It has been more than a decade since the Millennium Development Goals (MDG) were adopted by the United Nations. Fueled by optimism that economic growth in the developing world would translate into reductions in health disparities, the MDGs were designed to focus attention on morbidity and mortality among some of the world's most vulnerable groups. MDG 5, for instance, targeted a two-thirds reduction in the death of mothers living in some of the poorest nations on the globe between 1990 and 2015. While this and other goals have clearly been helpful in mobilizing governments to make healthcare available to all, much remains to be done.
While many nations have made significant progress in reducing maternal death, improvements have been uneven both among countries and populations. Worldwide, more than a thousand women still die each day from pregnancy-related causes [
1]. More than 99% of these deaths occur in the developing world; 87% in sub-Saharan Africa and South Asia-most in just 11 countries. Not surprisingly, given its huge population, India leads the world in total deaths with 63,000 mothers dying each year [
2].
While annual maternal mortality in India appears staggering at first glance, the world's second most populous country has made significant progress toward attainment of MDG Five [
3]. With a 4.9% rate of decline in the maternal mortality ratio (MMR) between 1990 and 2008, it is one of the few countries achieving reductions close to those required for success in 2015 [
4]. Regionally, India's MMR of 230 per 100,000 population ranks better than Nepal's, Bangladesh's, Pakistan's and Myanmar's with MMRs of 380, 340, 260 and 240 respectively [
2]. As in other parts of the world however, overall gains obscure differences between populations [
5]. Estimates from the Government of India National Family Health Survey (NFHS II, 1998-1999) suggest for instance, that maternal mortality could be as much as 132% higher outside of cities [
6]. In spite of these disparities most areas of India have still seen steady if not spectacular progress in reducing maternal deaths [
7].
Much of India's current success in rural areas may be attributable to the establishment of the National Rural Health Mission (NRHM). The goal of NRHM was to provide accessible and affordable primary health care to the non-urban poor of India [
2]. This was largely accomplished by revitalizing and staffing more than 22,000 Community Health Centres (CHCs), 4,000 Primary Health Centres (PHCs), and some 150,000 Sub-Centres (SCs) to serve India's rural populations [
3]. Additionally, the government has hired almost a half million Accredited Social Health Activists (ASHAs) to promote health programs, and extended hours of operation for CHCs and PHCs [
4]. While many still complain of glaring deficiencies in NRHM efforts [
6], the clear progress being made in reducing maternal mortality in rural areas speaks loudly for the current health strategy.

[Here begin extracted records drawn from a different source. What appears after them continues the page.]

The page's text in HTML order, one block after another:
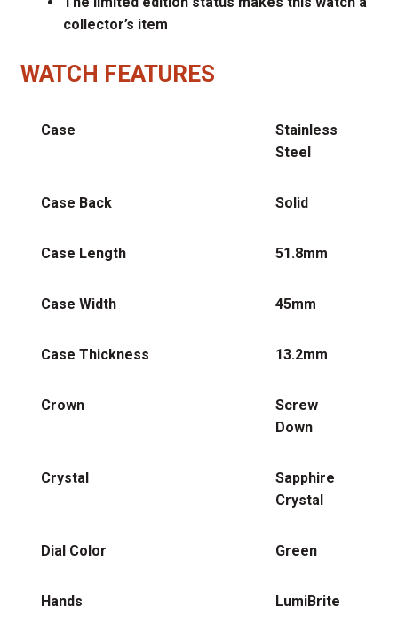
collector’s item
WATCH FEATURES
Case
Stainless
Steel
Case Back Solid
Case Length 51.8mm
Case Width 45mm
Case Thickness 13.2mm
Crown
Screw
Down
Crystal
Sapphire
Crystal
Dial Color Green
Hands LumiBrite
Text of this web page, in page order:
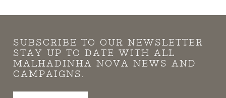
SUBSCRIBE TO OUR NEWSLETTER
STAY UP TO DATE WITH ALL
MALHADINHA NOVA NEWS AND
CAMPAIGNS.
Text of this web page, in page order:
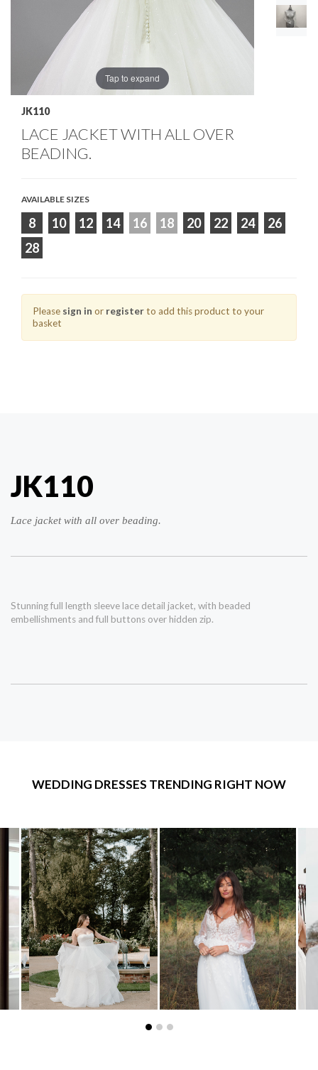
Tap to expand
JK110
LACE JACKET WITH ALL OVER
BEADING.
AVAILABLE SIZES
8 10 12 14 16 18 20 22 24
26
28
Please sign in or registerto add this product to your
basket
JK110
Lace jacket with all over beading.
Stunning full length sleeve lace detail jacket, with beaded
embellishments and full buttons over hidden zip.
WEDDING DRESSES TRENDING RIGHT NOW
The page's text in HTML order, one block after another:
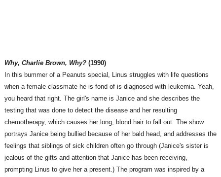
Why, Charlie Brown, Why? (1990)
In this bummer of a Peanuts special, Linus struggles with life questions
when a female classmate he is fond of is diagnosed with leukemia. Yeah,
you heard that right. The girl's name is Janice and she describes the
testing that was done to detect the disease and her resulting
chemotherapy, which causes her long, blond hair to fall out. The show
portrays Janice being bullied because of her bald head, and addresses the
feelings that siblings of sick children often go through (Janice's sister is
jealous of the gifts and attention that Janice has been receiving,
prompting Linus to give her a present.) The program was inspired by a
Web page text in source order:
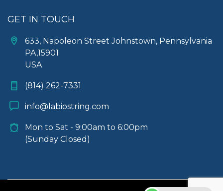
GET IN TOUCH
633, Napoleon Street Johnstown, Pennsylvania
PA,15901
USA
(814) 262-7331
info@labiostring.com
Mon to Sat - 9:00am to 6:00pm
(Sunday Closed)
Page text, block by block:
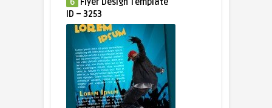
ID – 3253
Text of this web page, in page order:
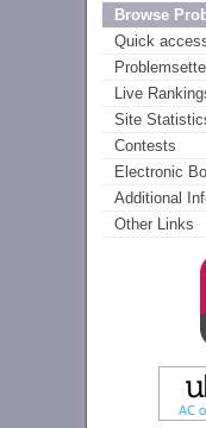
Browse
Quick
Live
Site
Contests
Electronic
Additional
Other Links
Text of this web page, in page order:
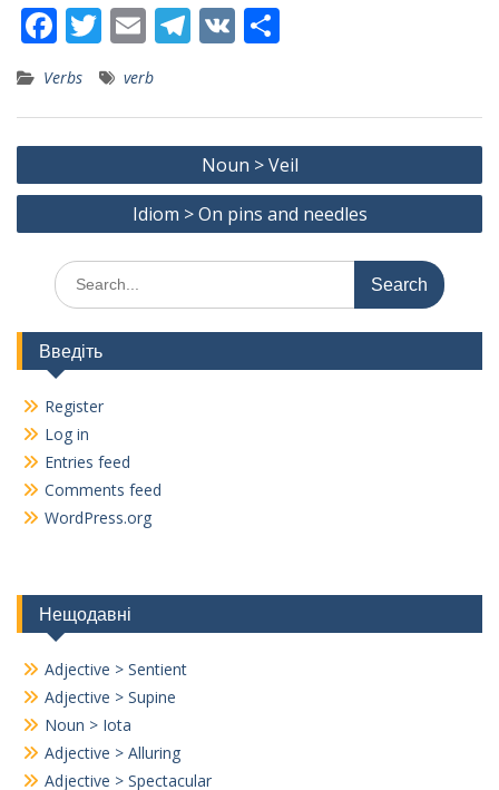
F
ac
e
b
o
k
T
w
itt
er
E
m
ai
l
T
gr
a
m
V
e
Verbs verb
Post
navigation
Noun > Veil
Idiom > On pins and needles
Search
for:
Введіть
Register
Log in
Entries feed
Comments feed
WordPress.org
Нещодавні
Adjective > Sentient
Adjective > Supine
Noun > Iota
Adjective > Alluring
Adjective > Spectacular
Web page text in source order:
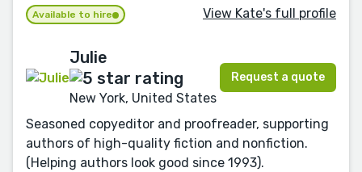
Available to hire View Kate's full profile
Julie
New York, United States
Request a quote
Seasoned copyeditor and proofreader, supporting
authors of high-quality fiction and nonfiction.
(Helping authors look good since 1993).
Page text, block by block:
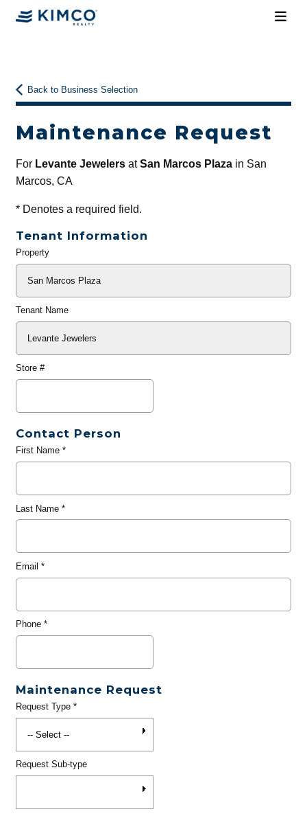
Back to Business Selection
Maintenance Request
For Levante JewelersatSan Marcos Plazain San
Marcos, CA
*Denotes a required field.
Tenant Information
General
Property
Tenant Name
Store #
Contact Person
First Name*
Last Name*
Email *
Phone*
Maintenance Request
Request Type*
Request Sub-type
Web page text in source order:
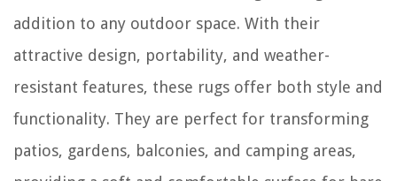
addition to any outdoor space. With their
attractive design, portability, and weather-
resistant features, these rugs offer both style and
functionality. They are perfect for transforming
patios, gardens, balconies, and camping areas,
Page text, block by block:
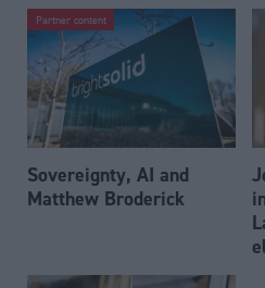
Partner content
Sovereignty, AI and
Matthew Broderick
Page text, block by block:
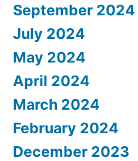
September 2024
July 2024
May 2024
April 2024
March 2024
February 2024
December 2023
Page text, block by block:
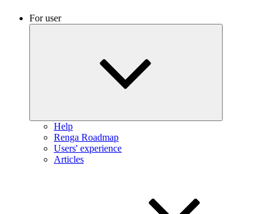
For user
Help
Renga Roadmap
Users' experience
Articles
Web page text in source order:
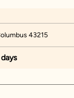
43215

Attaining further declines in MMR in India however, is likely to become increasingly difficult as more traditional interventions are exhausted. Some progress appears possible through additional investment in healthcare infrastructure for the rural poor. A recent survey found that nearly 150,000 health centers still do not have a doctor according to India's health ministry [
8]. While activists continue to complain about unevenness of healthcare resources, the NRHM has made significant progress in staffing CHCs and PHCs although there remains a severe shortage of physicians and nurses trained in emergency obstetric care [
9,
10]. As more rural health centers achieve adequate staffing levels however, further reductions in MMR can only come from reaching harder-to-access populations, many of them residing in more isolated rural areas.
Beginning in 1935, the Government of India created a schedule of disadvantaged castes and tribes living in remote areas of the country for additional protection and services [
11]. Labeled by higher Hindu castes as "untouchables" or "Dalits", these groups were often severely impoverished and faced widespread stigma and discrimination [
12]. Scheduled Castes and Scheduled Tribes (SC/ST) had the shortest life expectancy at birth, the lowest rates of female literacy, and the highest infant and maternal mortality rates [
11,
13]. Even today, these SC/ST are among the most economically deprived and marginalized groups in India [
14]. Most are rural, scattered, difficult to reach [
15,
16]. While they make up only 24% of India's total population [
8], a 2008 study by UNICEF concluded that they contribute more than half of the country's maternal mortality [
17]. Karnataka state, where the study was carried out, is one of the top ten states in India for SC/ST [
18].
The data presented in this paper was collected in a population-based study of mothers in 16 randomly selected rural villages in Mysore Taluk, a subdivision of Mysore District, Karnataka state, between August and September, 2008. All households in each of the selected villages were fully enumerated and data from 1,342 households collected on demographics, caste, antenatal care, and institutional delivery from all mothers with children six or less years of age.